Oct. 1 ended in one of the worst tragedies in American history that I can actually remember. On 9/11, hearing the “where I was when” stories stuck with me throughout the years, but I wouldn’t want to dishonor the memory of that day by not admitting all I can remember is the “where my parents say I was” story.

The morning of Oct. 2, I was up early to go to Monday Morning Prayer with the UNI Salt Company. Checking the weather report before getting ready, I saw brief headlines but was running late, and it didn’t quite connect with me that there was something uniquely horrible in progress.

Arriving at the Curris Business Building, the details, as brief as they were known that Monday morning, made it clear to me that the worst mass shooting in American history had just occurred in Las Vegas. We spent most of that morning praying for the Las Vegas community.

Getting back to my dorm, I broke the news to my roommate before heading to class. It felt discombobulating to leave the room on that note. The fact that there was very little I could do to help at the time also didn’t sit right with me.

This is where Roger comes in.

This August while doing some Salt Company-related shopping at the local Cedar Falls Hy-Vee, my friend and I saw a man standing on the side of the parking lot. He was holding a poster board sign, and we both assumed the worst — a homeless man in need.

But that man was named Roger, and that sign said, “You Have Purpose” in big bold letters.

Without saying a word or in any way hailing cars, Roger’s sign seemed to clearly stop some people in their tracks as cars would slow down while passing him.

My friend said we needed to drive back, so we did. This is what I learned about Roger.

Roger is a retired Vietnam War marine veteran and not homeless.

He said one reason why he holds up that sign every fall is for his fellow veterans. He also holds it up for everyone who needs to hear that message.

He doesn’t ask for money and has turned down every cent offered to him. He said he felt called by God to hold up that sign and remind people that they are alive for a purpose, and he says he’ll stop when “the good Lord takes me home.”

So, in light of Roger’s remarkable display of kindness, I decided the best way my busy schedule would allow me to respond to the tragedy in Las Vegas was to display kindness. Not like I wasn’t already that person who tries to smile at every stranger I see in passing anyway, but in a more intentional way.

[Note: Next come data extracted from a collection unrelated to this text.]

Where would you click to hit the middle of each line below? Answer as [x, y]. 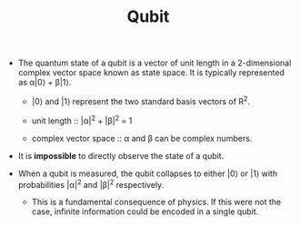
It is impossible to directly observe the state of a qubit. [121, 155]
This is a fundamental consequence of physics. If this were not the [156, 202]
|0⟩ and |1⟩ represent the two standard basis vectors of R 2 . [141, 100]
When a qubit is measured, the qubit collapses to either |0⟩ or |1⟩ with [148, 173]
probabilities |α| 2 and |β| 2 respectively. [91, 183]
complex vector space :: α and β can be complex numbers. [142, 138]
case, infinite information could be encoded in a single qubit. [145, 211]
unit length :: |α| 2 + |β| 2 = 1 [82, 120]
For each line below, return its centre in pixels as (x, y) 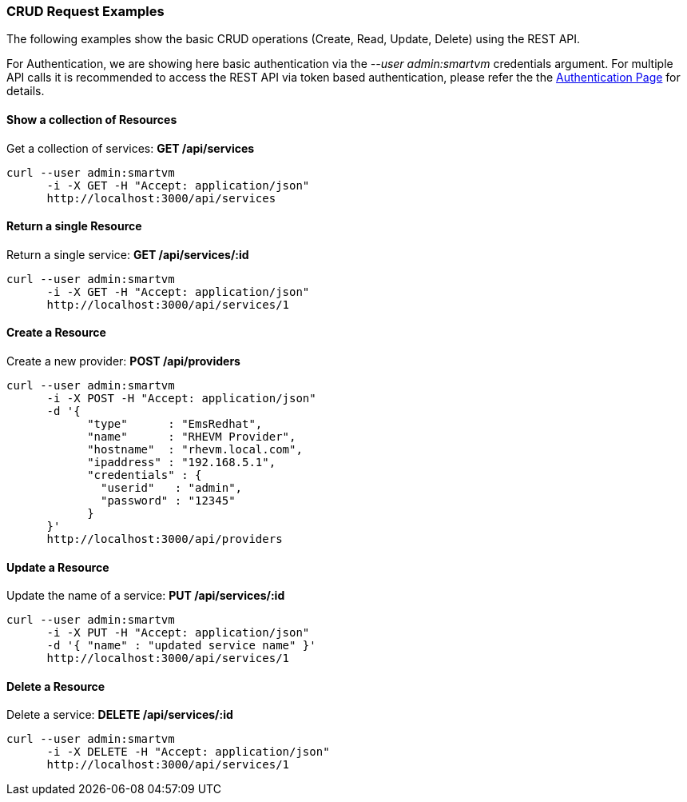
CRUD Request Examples (85, 11)
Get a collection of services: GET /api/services (131, 148)
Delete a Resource (56, 686)
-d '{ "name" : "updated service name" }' (181, 646)
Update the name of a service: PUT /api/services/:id (146, 596)
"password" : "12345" (168, 501)
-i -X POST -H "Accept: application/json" (181, 399)
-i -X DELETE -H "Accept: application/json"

So here are some of my tips and things I’ve done that I have noticed seem to slow down the traffic of life in kindness:

1) Compliment someone that you usually see everyday

2) Introduce yourself to that stranger you always see at that same place at the same time

3) Dance like no one is watching because they are and they’re laughing with you

4) Invite people you don’t usually hang out with to join your plans

5) If you notice someone’s haircut, acknowledge it with a compliment (repeat if necessary)

6) If you overhear someone struggling at something you can help with, awkwardly offer your help (i.e. Rod Library printing struggles)

7) Tell someone you believe in them

Those are some things that I do, and, especially with number three, I have had a bit of success making some people smile.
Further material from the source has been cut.